Strong technical vocabulary. They need to understand the conversations that's half in the room, and half virtual. They don't need to be expert in all the things, but need to understand the jargon.
They need to be well calibrated in their own expertise. They need to know what they don't know and who to ask at those boundaries of their own knowledge.
They need to have skills at self-regulation. They need to be able to project calm while still keeping a motivated sense of urgency in the room.

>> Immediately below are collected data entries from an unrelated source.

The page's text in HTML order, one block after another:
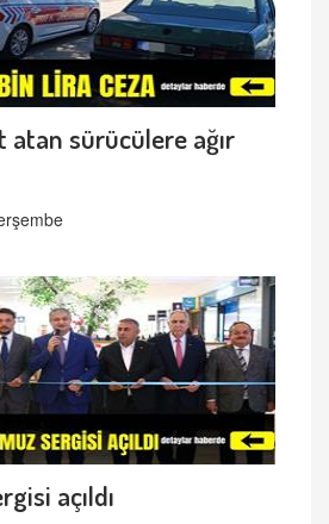
sürücülere ağır
açıldı
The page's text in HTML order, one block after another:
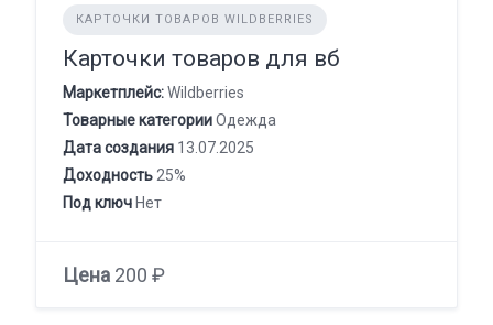
КАРТОЧКИ ТОВАРОВ WILDBERRIES
Карточки товаров для вб
Маркетплейс:Wildberries
Товарные категорииОдежда
Дата создания 13.07.2025
Доходность 25%
Под ключ Нет
Цена 200 ₽
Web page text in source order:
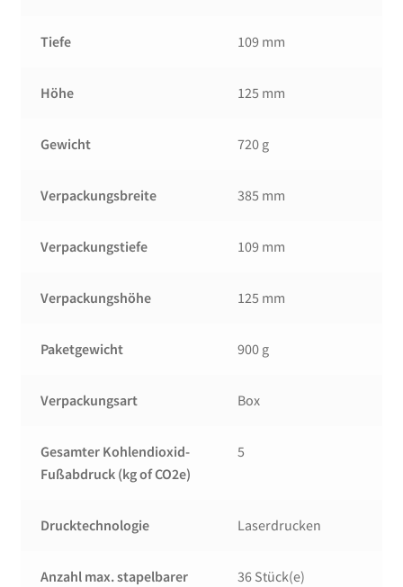
Tiefe 109 mm
Höhe 125 mm
Gewicht 720 g
Verpackungsbreite 385 mm
Verpackungstiefe 109 mm
Verpackungshöhe 125 mm
Paketgewicht 900 g
Verpackungsart Box
Gesamter Kohlendioxid-
Fußabdruck (kg of CO2e)
5
Drucktechnologie Laserdrucken
Anzahl max. stapelbarer
36 Stück(e)
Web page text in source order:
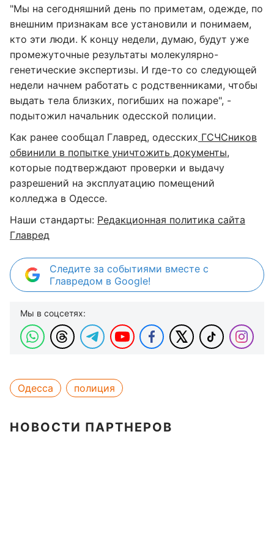
"Мы на сегодняшний день по приметам, одежде, по
внешним признакам все установили и понимаем,
кто эти люди. К концу недели, думаю, будут уже
промежуточные результаты молекулярно-
генетические экспертизы. И где-то со следующей
недели начнем работать с родственниками, чтобы
выдать тела близких, погибших на пожаре", -
подытожил начальник одесской полиции.
Как ранее сообщал Главред, одесских ГСЧСников
обвинили в попытке уничтожить документы,
которые подтверждают проверки и выдачу
разрешений на эксплуатацию помещений
колледжа в Одессе.
Наши стандарты: Редакционная политика сайта
Главред
Следите за событиями вместе с
Главредом в Google!
Мы в соцсетях:
Одесса полиция
НОВОСТИ ПАРТНЕРОВ
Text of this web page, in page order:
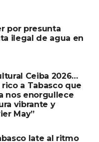
esta estrategia
oportuna de este
sino además
pacientes que
médicos
protocolo de atención
la mortalidad por
del Estado,
por presunta
ilegal de agua en
Ceiba 2026…
rico a Tabasco que
nos enorgullece
vibrante y
May”
late al ritmo
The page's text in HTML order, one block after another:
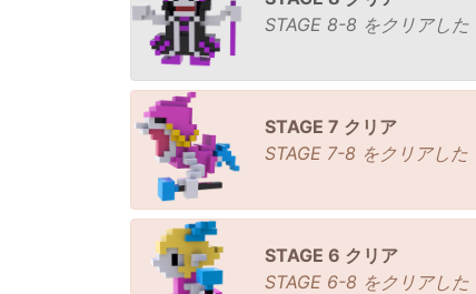
STAGE 8-8 をクリアした
STAGE 7 クリア
STAGE 7-8 をクリアした
STAGE 6 クリア
STAGE 6-8 をクリアした
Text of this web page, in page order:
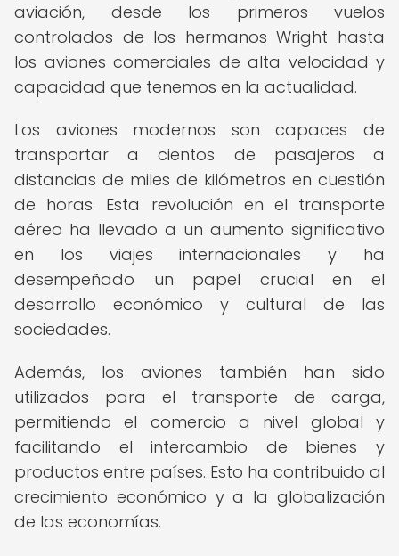
aviación, desde los primeros vuelos
controlados de los hermanos Wright hasta
los aviones comerciales de alta velocidad y
capacidad que tenemos en la actualidad.
Los aviones modernos son capaces de
transportar a cientos de pasajeros a
distancias de miles de kilómetros en cuestión
de horas. Esta revolución en el transporte
aéreo ha llevado a un aumento significativo
en los viajes internacionales y ha
desempeñado un papel crucial en el
desarrollo económico y cultural de las
sociedades.
Además, los aviones también han sido
utilizados para el transporte de carga,
permitiendo el comercio a nivel global y
facilitando el intercambio de bienes y
productos entre países. Esto ha contribuido al
crecimiento económico y a la globalización
de las economías.
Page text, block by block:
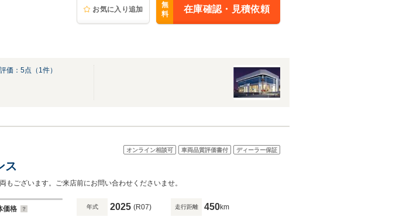
お気に入り追加
無
料
在庫確認・見積依頼
価： 5点（ 1件）
オンライン相談可 車両品質評価書付 ディーラー保証
ス
もございます。ご来店前にお問い合わせくださいませ。
価格 年式 2025 (R07) 走行距離 450km
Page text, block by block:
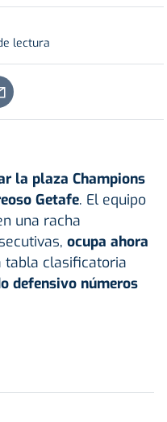
lectura
la plaza Champions
Getafe. El equipo
una racha
ocupa ahora
tabla clasificatoria
defensivo números
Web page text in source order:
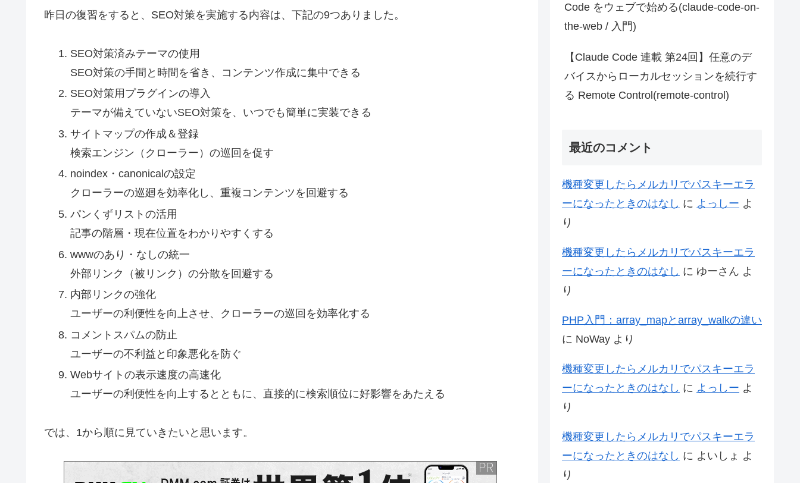
昨日の復習をすると、SEO対策を実施する内容は、下記の9つありました。
SEO対策済みテーマの使用
SEO対策の手間と時間を省き、コンテンツ作成に集中できる
SEO対策用プラグインの導入
テーマが備えていないSEO対策を、いつでも簡単に実装できる
サイトマップの作成＆登録
検索エンジン（クローラー）の巡回を促す
noindex・canonicalの設定
クローラーの巡廻を効率化し、重複コンテンツを回避する
パンくずリストの活用
記事の階層・現在位置をわかりやすくする
wwwのあり・なしの統一
外部リンク（被リンク）の分散を回避する
内部リンクの強化
ユーザーの利便性を向上させ、クローラーの巡回を効率化する
コメントスパムの防止
ユーザーの不利益と印象悪化を防ぐ
Webサイトの表示速度の高速化
ユーザーの利便性を向上するとともに、直接的に検索順位に好影響をあたえる
では、1から順に見ていきたいと思います。
Code をウェブで始める(claude-code-on-
the-web / 入門)
【Claude Code 連載 第24回】任意のデ
バイスからローカルセッションを続行す
る Remote Control(remote-control)
最近のコメント
機種変更したらメルカリでパスキーエラ
ーになったときのはなし に よっしー よ
り
機種変更したらメルカリでパスキーエラ
ーになったときのはなし に ゆーさん よ
り
PHP入門：array_mapとarray_walkの違い
に NoWay より
機種変更したらメルカリでパスキーエラ
ーになったときのはなし に よっしー よ
り
機種変更したらメルカリでパスキーエラ
ーになったときのはなし に よいしょ よ
り
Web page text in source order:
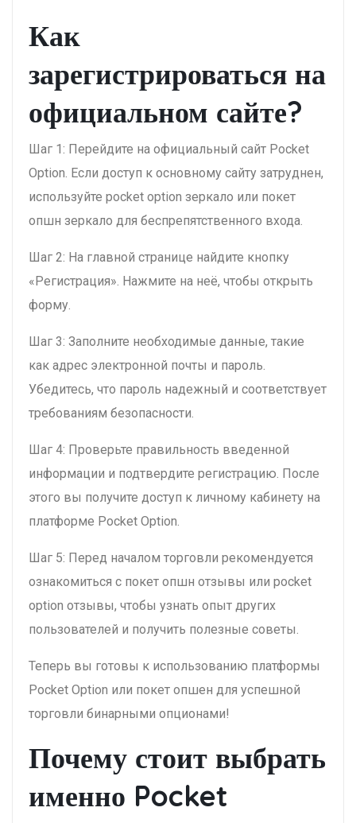
Как
зарегистрироваться на
официальном сайте?
Шаг 1: Перейдите на официальный сайт Pocket
Option. Если доступ к основному сайту затруднен,
используйте pocket option зеркало или покет
опшн зеркало для беспрепятственного входа.
Шаг 2: На главной странице найдите кнопку
«Регистрация». Нажмите на неё, чтобы открыть
форму.
Шаг 3: Заполните необходимые данные, такие
как адрес электронной почты и пароль.
Убедитесь, что пароль надежный и соответствует
требованиям безопасности.
Шаг 4: Проверьте правильность введенной
информации и подтвердите регистрацию. После
этого вы получите доступ к личному кабинету на
платформе Pocket Option.
Шаг 5: Перед началом торговли рекомендуется
ознакомиться с покет опшн отзывы или pocket
option отзывы, чтобы узнать опыт других
пользователей и получить полезные советы.
Теперь вы готовы к использованию платформы
Pocket Option или покет опшен для успешной
торговли бинарными опционами!
Почему стоит выбрать
именно Pocket

They need to be willing. They need to know this work is valuable. The skills they will learn and understanding of the platform and organization are valuable.
The organization must recognize engineers for this excellence. Think career ladders, bonuses, promotions.
# Blameless Culture
Incident commanders will be forced in some situations to make sacrifice decisions under extreme pressure without knowing what the outcome will be.
We mentioned before the importance of understanding company priorities.
It's vital that the ICs know the organization has their back and will support them regardless of the outcome of difficult, time-pressured decisions.
Back to the Amazon S3 outage... remember the triggering event was an authorized engineer following an official playbook typed in the wrong hostname or something. Amazon didn't blame the engineer. They said you shouldn't be able to take down S3 with a one-line command. That is a system problem, not "human error."
A good organization, for its own sake and for the sake of its people understands these things and will support the tech leads doing the troubleshooting and the incident commanders making the tough decisions.
People make the best decisions they can at the time with the best of their knowledge.
# Practice
Game days
Fault injection
Adversarial game days
(Use ICS for routine maintenance)
Shadow experienced Incident Commanders and have the veterans shadow newer commanders through their first major incidents.
# Excellence
Here are habits of our top notch incident commanders.
One of our NERFs calls it being familiar with the explody bits of the system.
They are constantly tuned into what's happening in the incident space and aware of vulnerabilities of the system.
This helps incident commanders develop an intuition when something weird is happening. You know what is likely to explode and can often shortcut people to jump and look at likely culprits.
Knowing the boundaries of your own expertise and knowing the organization well to know who are on the other sides of your own boundaries.
Being willing to draw on other resources in the company.
Excellent ICs know that in these high-stake situations you have to make the whole greater than the sum of the parts. Instead of being the resource, good ICs know it scales much better to gather the right expertise.
They know that the best resolution does not come from understanding the one best answer, but rather to get multiple perspectives from multiple people who understand different aspects of the system and compare them for useful answers.
There is no right answer but there are more and less useful answers.